В этом бурном плеске, когда певец еще стоял в золотистом озаренье, Даринька подошла к нему и, взяв его руки, сказала, смотря сквозь слезы в его глаза:
— Как я… благодарю!..
Она сияла: сияли ее глаза, берилловые серьги, ночное небо броши. Артабеков получил высокую награду. Его лицо озарилось, до красоты, и, смотря ей в глаза, он сказал, в восторге:
— Вы подарили мне миг счастья.
LIVПУТИ В НЕБЕ
Было к полуночи, но не собирались уезжать: уютно чувствовалось всем, легко, свободно. Молчаливый Кузюмов оживился. На ужин не остался, — в угловой накрывали холодный ужин. Благодарил за чудесный вечер. «И… трудный», — сказал он, прощаясь с Даринькой. Уехал под музыку и бенгальские огни.
Говорили, как Кузюмов переменился, совсем другой… Все были в легком опьянении. Караваев играл «лунную сонату». Надя увела Дариньку на веранду.
— Он неузнаваем… так перемениться!..
— Может быть… ошибались в н е м?.. — сказала Даринька, вспомнив, что сказал в Москве Кузюмов, как лгут о нем.
И еще вспомнила, как тетя Оля ездила в Оптину, и батюшка Амвросий сказал на ее тревогу, что Кузюмов может покончить с жизнью, если она ему откажет: «И без нас с тобой спасется… придет часок». Вспомнив это, и как сличали портрет с нею, она поняла, что хотел выразить Кузюмов словами «и… т р у д н ы й». Не было в ней ни смущенья, ни тревоги, а грусть и жалость.

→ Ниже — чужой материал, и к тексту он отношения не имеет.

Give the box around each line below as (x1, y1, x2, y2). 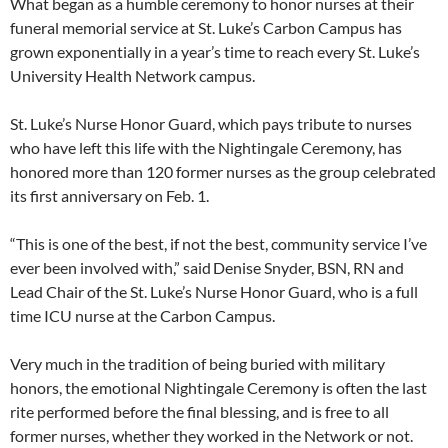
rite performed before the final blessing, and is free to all (10, 402, 389, 422)
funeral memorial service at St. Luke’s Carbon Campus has (10, 18, 402, 38)
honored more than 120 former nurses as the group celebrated (10, 162, 436, 182)
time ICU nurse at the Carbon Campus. (10, 306, 275, 326)
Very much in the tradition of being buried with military (10, 354, 385, 374)
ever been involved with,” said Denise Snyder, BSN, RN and (10, 258, 404, 278)
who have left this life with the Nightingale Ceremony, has (10, 138, 402, 158)
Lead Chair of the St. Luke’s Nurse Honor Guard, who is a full (10, 282, 418, 302)
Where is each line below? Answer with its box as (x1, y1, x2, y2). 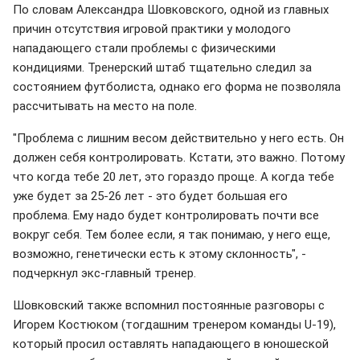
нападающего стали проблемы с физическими (13, 40, 276, 55)
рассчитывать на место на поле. (13, 98, 197, 113)
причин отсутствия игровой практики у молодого (13, 21, 291, 36)
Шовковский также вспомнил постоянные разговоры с (13, 297, 325, 313)
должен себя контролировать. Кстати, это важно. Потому (13, 149, 345, 165)
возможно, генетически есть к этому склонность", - (13, 246, 306, 261)
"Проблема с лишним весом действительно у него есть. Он (13, 130, 344, 145)
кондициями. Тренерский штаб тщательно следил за (13, 59, 312, 75)
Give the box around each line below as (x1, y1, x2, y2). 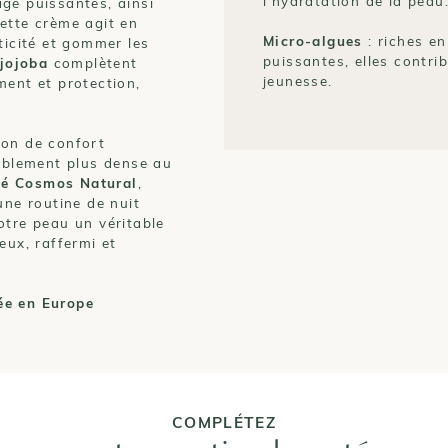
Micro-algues (263, 32, 363, 50)
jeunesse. (263, 72, 333, 90)
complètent (48, 54, 138, 72)
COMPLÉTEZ (172, 411, 276, 432)
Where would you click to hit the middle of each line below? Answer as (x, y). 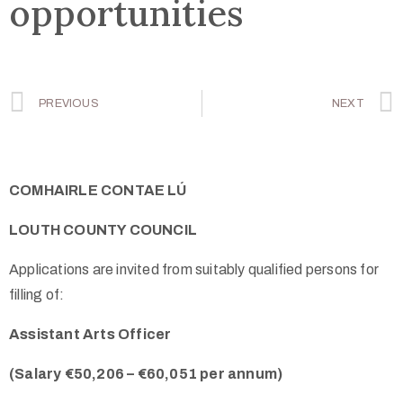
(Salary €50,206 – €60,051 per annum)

Закусывали у стола, будто на станции… — «на Тулу… второй звонок!..» Пили за дорогих хозяев. Сковородка пробила глухой час ночи. Давно прокричали первые петухи. Пора и ко дворам.
Кто-то крикнул с веранды:
— Глядите!.. в небе что-о!..
Высыпали на темную веранду.
В небе, к селу Покров, вспыхивали падающие звезды, чертили линии, кривые. Казалось, взлетали далекие ракеты. Зрелище было необычное, хотя каждый видал не раз падающие звезды: это был «звездный ливень». Звезды чертили огненные свои пути. Пути пересекались, гасли. Иные взвивались до зенита, иные скользили низко.
— Виктор Алексеевич, вы ведь и астроном… что это, научно точно, — «падающие звезды»?.. — спросил кто-то.
Виктор Алексеевич сказал:
— Только гипотезы… точно неизвестно. Может быть, пыль миров угасших. Это лишь кажется, что все являются из одного угла: они из беспредельности…
— В конце июля… сегодня как раз 30-е… их путь скрещивается с земной дорогой, в созвездии Персея… вон, к Покрову!..
Кто-то спросил:
— Пути их постоянны?
Виктор Алексеевич не мог сказать: тысячелетия, в одну и ту же пору, из той же части неба… — «видимо, постоянны, по установленным законам…»
— А кто установил им пути?.. — спросила в темноте Даринька.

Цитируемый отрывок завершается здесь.